International Space Station


Could an astronaut step out of the International Space Station (ISS) and fall to Earth like Baumgartner did from his balloon capsule? The answer is no, that wouldn't work. The ISS itself is already in free fall, in orbit around Earth. There's no balloon holding it up. When astronauts step outside the spacecraft, as they sometimes do to perform repairs, they go on a "space walk" and fly alongside the spacecraft at the same speed as before they stepped out. To them, they are simply floating weightless along with their spacecraft.

If the International Space Station is falling freely without power, why doesn't it fall back to Earth? The answer is that it is in orbit around the Earth. It is falling freely toward Earth, but it is traveling so fast that the curvature of its path matches the curvature of the Earth.
It's the same reason that the Moon doesn't fall to Earth, and the Earth doesn't fall into the Sun.

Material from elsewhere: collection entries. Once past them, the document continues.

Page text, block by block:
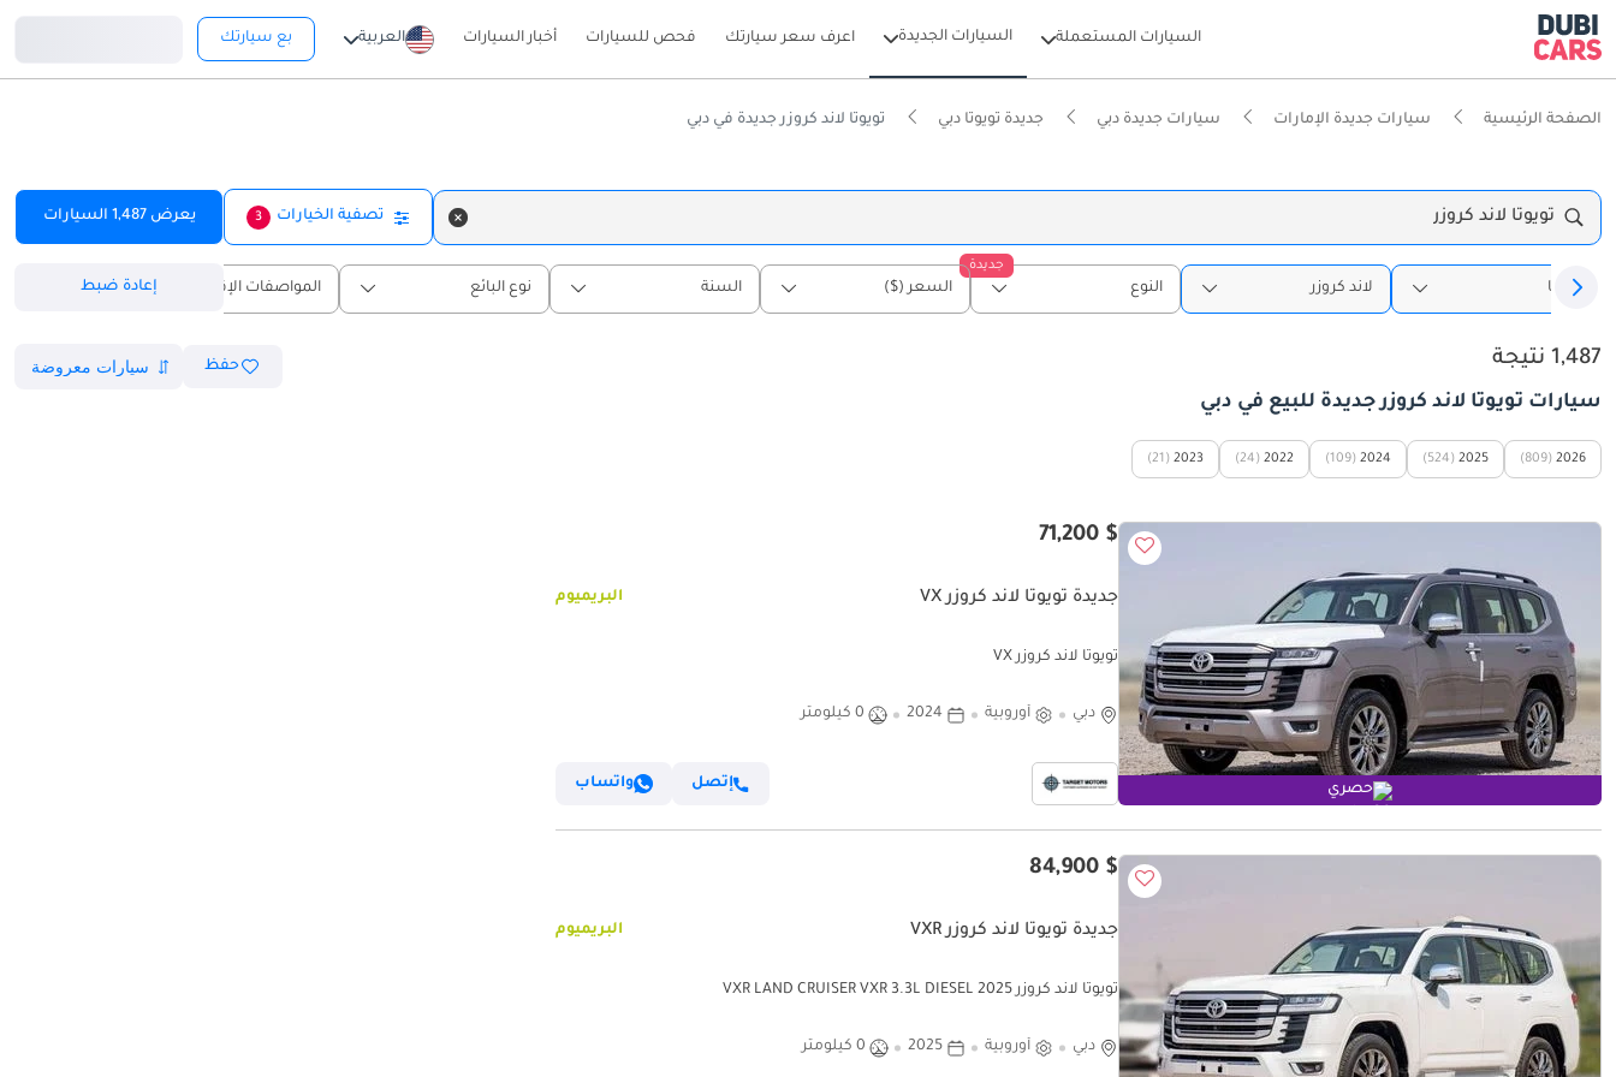
السيارات المستعملة السيارات الجديدة اعرف سعر سيارتك فحص للسيارات أخبار السيارات العربية بع سيارتك
الصفحة الرئيسية سيارات جديدة الإمارات سيارات جديدة دبي جديدة تويوتا دبي تويوتا لاند كروزر جديدة في دبي
تويوتا لاند كروزر تصفية الخيارات 3 يعرض 1,487 السيارات
تويوتا لاند كروزر
جديدة
النوع السعر ($) السنة نوع البائع المواصفات الإقليمية إعادة ضبط
1,487 نتيجة حفظ
سيارات تويوتا لاند كروزر جديدة للبيع في دبي
2026
(809)
2025
(524)
2024
(109)
2022
(24)
2023
(21)
حصري
$ 71,200
جديدة تويوتا لاند كروزر VX البريميوم
تويوتا لاند كروزر VX
دبي أوروبية 2024 0 كيلومتر
إتصل واتساب
$ 84,900
جديدة تويوتا لاند كروزر VXR البريميوم
تويوتا لاند كروزر VXR LAND CRUISER VXR 3.3L DIESEL 2025
دبي أوروبية 2025 0 كيلومتر
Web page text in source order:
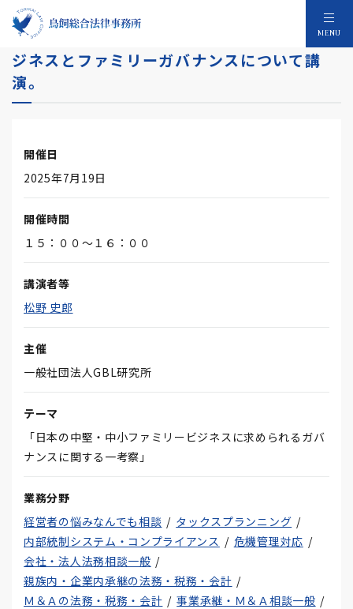
MENU
松野史郎弁護士がGBL研究所でファミリービ
ジネスとファミリーガバナンスについて講
演。
開催日
2025年7月19日
開催時間
１５：００～１６：００
講演者等
松野 史郎
主催
一般社団法人GBL研究所
テーマ
「日本の中堅・中小ファミリービジネスに求められるガバ
ナンスに関する一考察」
業務分野
経営者の悩みなんでも相談
タックスプランニング
内部統制システム・コンプライアンス
危機管理対応
会社・法人法務相談一般
親族内・企業内承継の法務・税務・会計
Ｍ＆Ａの法務・税務・会計
事業承継・Ｍ＆Ａ相談一般
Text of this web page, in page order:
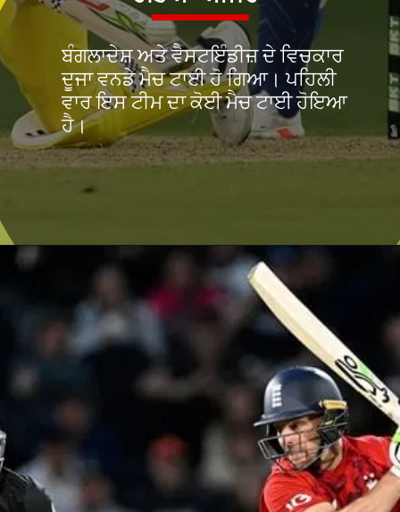
ਬੰਗਲਾਦੇਸ਼ ਨਾਲ ਪਹਿਲੀ ਵਾਰ
ਹੋਇਆ ਅਜਿਹਾ
ਬੰਗਲਾਦੇਸ਼ ਅਤੇ ਵੈਸਟਇੰਡੀਜ਼ ਦੇ ਵਿਚਕਾਰ
ਦੂਜਾ ਵਨਡੇ ਮੈਚ ਟਾਈ ਹੋ ਗਿਆ। ਪਹਿਲੀ
ਵਾਰ ਇਸ ਟੀਮ ਦਾ ਕੋਈ ਮੈਚ ਟਾਈ ਹੋਇਆ
ਹੈ।

Sir Isaac Newton understood this principle in the 17th century. He even published a picture to illustrate it.

Sir Isaac
                    Newton   Newton's orbit diagram
Sir Isaac Newton and his orbit diagram

If you go to the top of a tall mountain and fire a cannon horizontally, the cannon ball falls to the ground in a curved path. The more powerful the cannon, the faster the cannon ball, the straighter the path, and the farther the cannon ball travels before it hits the ground. If you could shoot the cannon ball with sufficient speed, the curvature of its path would match the curvature of the Earth, and it would travel endlessly in a circular orbit around Earth. The Moon travels around the Earth in this manner.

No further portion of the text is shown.